**What is needed**
Exactly the lines from the opening of the records through the line containing "an asymptotic tight" should be copied, with both included.
=== Section Start ===
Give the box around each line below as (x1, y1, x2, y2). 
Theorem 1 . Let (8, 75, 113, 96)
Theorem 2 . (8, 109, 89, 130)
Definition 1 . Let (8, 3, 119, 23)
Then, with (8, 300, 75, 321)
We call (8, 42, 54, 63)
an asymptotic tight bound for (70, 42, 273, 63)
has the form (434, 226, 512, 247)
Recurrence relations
=== Section End ===
**Answer to this task**
Give the box around each line below as (x1, y1, x2, y2). 
Theorem 1 . Let (8, 75, 113, 96)
Theorem 2 . (8, 109, 89, 130)
Definition 1 . Let (8, 3, 119, 23)
Then, with (8, 300, 75, 321)
We call (8, 42, 54, 63)
an asymptotic tight bound for (70, 42, 273, 63)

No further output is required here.